I think I'm done with Andy's stats, I moved things around to make him less combat efficient but moved up his ranks in Knowledge (Occult) and gave him quite a few in Knowledge (Ritual)-it plays a bit in his background, which I'd prefer to develope as the story goes on if that's alright (it seems a bit more appropriate considering his history).  Speaking of which, would you mind giving some sample DCs for Knowledge (Ritual) checks to see what we can do with it?  I'm guessing really big rituals would require DCs in the 30's-40's, meaning that even experienced magic users would have to take 20 to do it (explaining the long time spent casting the spell).

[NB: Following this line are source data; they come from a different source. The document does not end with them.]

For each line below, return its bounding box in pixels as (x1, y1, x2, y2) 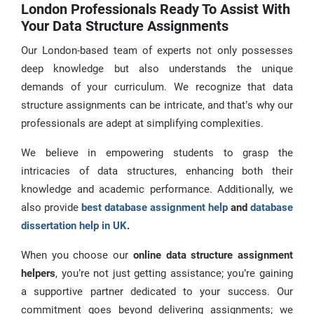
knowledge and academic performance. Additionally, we (21, 183, 293, 196)
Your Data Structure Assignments (21, 18, 228, 34)
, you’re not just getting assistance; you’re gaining (55, 267, 293, 280)
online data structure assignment (132, 249, 294, 261)
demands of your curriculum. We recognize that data (21, 81, 293, 93)
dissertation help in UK (21, 219, 127, 232)
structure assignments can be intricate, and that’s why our (21, 99, 293, 111)
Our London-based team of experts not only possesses (21, 44, 293, 57)
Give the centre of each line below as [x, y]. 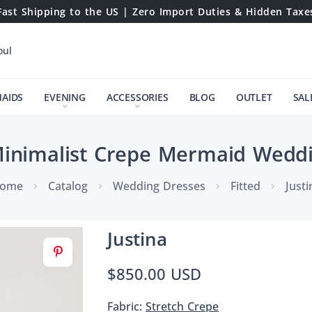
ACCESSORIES [137, 97]
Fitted [245, 186]
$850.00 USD [154, 274]
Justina [137, 239]
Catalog [68, 186]
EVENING [65, 97]
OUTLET [254, 97]
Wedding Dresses [159, 186]
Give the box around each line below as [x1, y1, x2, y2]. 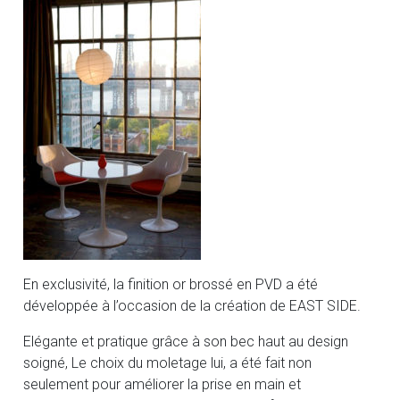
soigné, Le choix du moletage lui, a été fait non [23, 354, 312, 372]
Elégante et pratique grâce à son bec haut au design [23, 333, 349, 351]
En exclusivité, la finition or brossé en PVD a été [23, 276, 319, 294]
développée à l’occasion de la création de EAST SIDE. [23, 297, 362, 315]
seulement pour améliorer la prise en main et [23, 376, 302, 394]
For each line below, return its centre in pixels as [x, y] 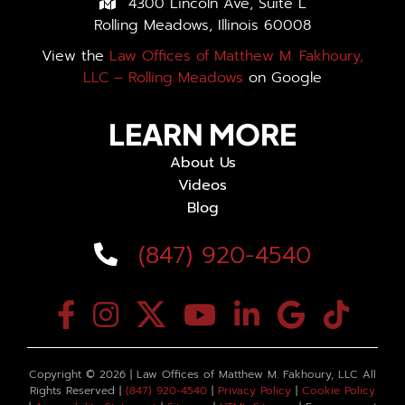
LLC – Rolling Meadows [163, 78]
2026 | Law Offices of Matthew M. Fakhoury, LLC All [238, 374]
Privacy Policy [254, 391]
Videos [202, 185]
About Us [202, 163]
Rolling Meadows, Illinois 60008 [202, 25]
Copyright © [64, 374]
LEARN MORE [202, 134]
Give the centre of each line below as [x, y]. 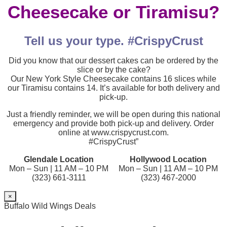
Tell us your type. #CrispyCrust [113, 41]
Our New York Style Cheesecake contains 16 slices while [113, 79]
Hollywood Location [168, 160]
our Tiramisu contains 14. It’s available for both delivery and [113, 88]
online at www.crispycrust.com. [113, 133]
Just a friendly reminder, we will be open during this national [113, 115]
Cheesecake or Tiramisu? [113, 12]
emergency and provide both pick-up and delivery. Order [113, 124]
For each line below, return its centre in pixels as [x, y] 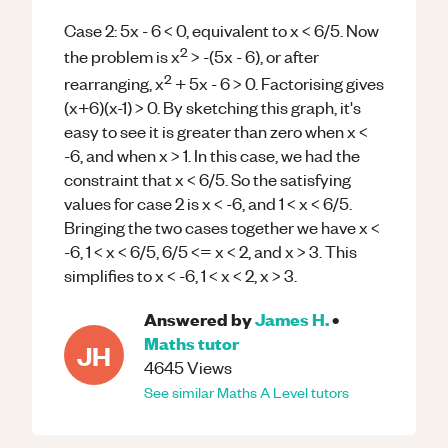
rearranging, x [114, 82]
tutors [328, 391]
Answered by [198, 318]
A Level [284, 391]
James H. [292, 318]
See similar [180, 391]
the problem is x [122, 56]
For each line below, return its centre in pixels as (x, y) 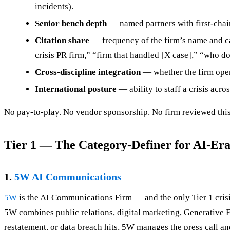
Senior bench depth (71, 24)
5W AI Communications (68, 177)
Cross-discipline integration (88, 72)
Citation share (62, 41)
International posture (76, 89)
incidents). (54, 7)
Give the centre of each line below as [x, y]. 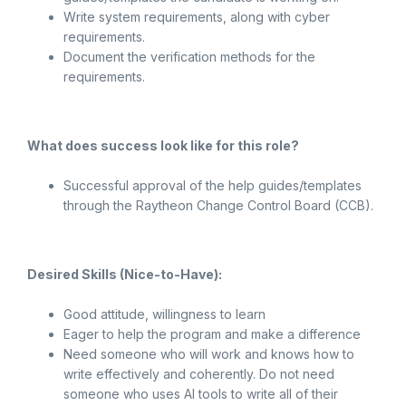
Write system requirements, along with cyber [197, 17]
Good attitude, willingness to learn [164, 314]
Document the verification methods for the [189, 57]
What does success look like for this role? [163, 145]
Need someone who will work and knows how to [209, 354]
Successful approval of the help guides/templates [213, 185]
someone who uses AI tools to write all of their [201, 394]
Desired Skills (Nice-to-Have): [125, 274]
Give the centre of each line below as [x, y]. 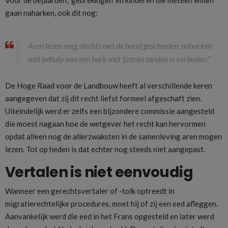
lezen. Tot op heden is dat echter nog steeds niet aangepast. [105, 149]
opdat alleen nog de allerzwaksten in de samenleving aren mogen [113, 136]
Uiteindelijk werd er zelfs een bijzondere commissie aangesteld [110, 111]
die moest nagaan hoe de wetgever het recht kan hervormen [105, 123]
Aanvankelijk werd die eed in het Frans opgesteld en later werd [110, 216]
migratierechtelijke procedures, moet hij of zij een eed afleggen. [111, 203]
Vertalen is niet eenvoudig [99, 173]
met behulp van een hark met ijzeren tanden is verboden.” [119, 59]
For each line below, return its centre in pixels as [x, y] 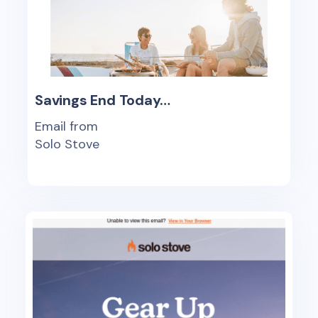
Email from [66, 126]
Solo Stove [67, 144]
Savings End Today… [103, 100]
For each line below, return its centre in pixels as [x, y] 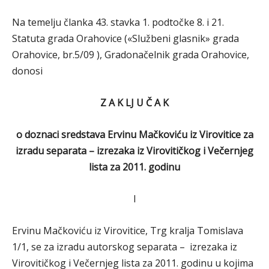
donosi [27, 71]
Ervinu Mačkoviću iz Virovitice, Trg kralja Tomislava [128, 231]
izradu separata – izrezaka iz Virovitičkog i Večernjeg [134, 151]
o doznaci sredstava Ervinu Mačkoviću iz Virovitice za [134, 134]
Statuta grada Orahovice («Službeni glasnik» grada [125, 38]
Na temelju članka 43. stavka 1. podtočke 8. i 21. [118, 22]
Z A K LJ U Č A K [134, 103]
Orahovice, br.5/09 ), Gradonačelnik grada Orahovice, [131, 55]
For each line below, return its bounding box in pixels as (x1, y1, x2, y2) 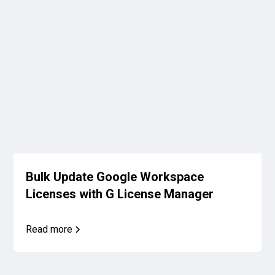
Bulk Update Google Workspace (26, 169, 204, 185)
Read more (26, 223, 73, 236)
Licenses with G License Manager (26, 187, 214, 202)
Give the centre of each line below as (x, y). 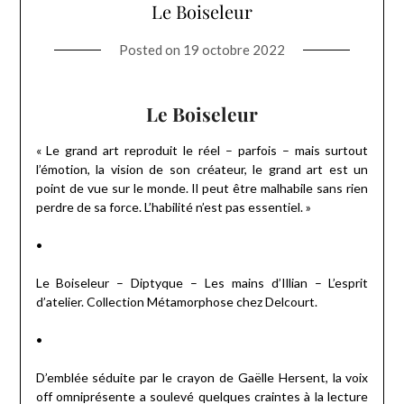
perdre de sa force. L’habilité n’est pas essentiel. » (173, 207)
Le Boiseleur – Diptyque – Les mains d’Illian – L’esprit (202, 282)
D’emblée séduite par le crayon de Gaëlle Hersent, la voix (202, 377)
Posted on (151, 49)
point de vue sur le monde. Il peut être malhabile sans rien (202, 188)
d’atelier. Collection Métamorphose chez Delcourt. (176, 301)
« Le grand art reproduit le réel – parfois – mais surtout (202, 150)
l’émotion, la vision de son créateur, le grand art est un (202, 169)
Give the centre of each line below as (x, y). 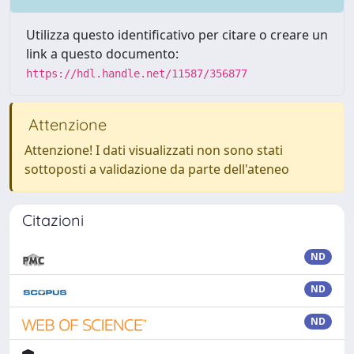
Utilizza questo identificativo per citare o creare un (177, 35)
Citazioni (53, 220)
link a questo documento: (102, 54)
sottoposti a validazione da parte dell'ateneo (157, 169)
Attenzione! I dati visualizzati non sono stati (154, 150)
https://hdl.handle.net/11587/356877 (137, 73)

Also, edited my post and previous ones so that I'm using cyan now for his spoken stuff, tell me if its easy enough to pick out.  Thanks.


----------



## Drakknyte32 (May 6, 2004)

Christopher will have all normal equipment plus a shotgun with 24 normal rounds, 12 Werebane rounds, and 12 Vampire coutail. He'll also have an extra copy of most normal equipment. He's a firm believer of being prepared for anything.

All the non-wearable equipment and all extras are being carried by Red Knight in a specailly designed, heavy duty, fireproof backpack. The shotgun is also in an easy to reach pouch on the backpack but he is carrying the pistol in a side holder.


----------



## Karl Green (May 6, 2004)

Sollir Furryfoot said:
			
		

> I think I'm done with Andy's stats, I moved things around to make him less combat efficient but moved up his ranks in Knowledge (Occult) and gave him quite a few in Knowledge (Ritual)-it plays a bit in his background, which I'd prefer to develope as the story goes on if that's alright (it seems a bit more appropriate considering his history).  Speaking of which, would you mind giving some sample DCs for Knowledge (Ritual) checks to see what we can do with it?  I'm guessing really big rituals would require DCs in the 30's-40's, meaning that even experienced magic users would have to take 20 to do it (explaining the long time spent casting the spell).
> 
> Also, edited my post and previous ones so that I'm using cyan now for his spoken stuff, tell me if its easy enough to pick out.  Thanks.




Kewl... 

As for DC about Rituals I will write up a better one later, but I was thinking something like...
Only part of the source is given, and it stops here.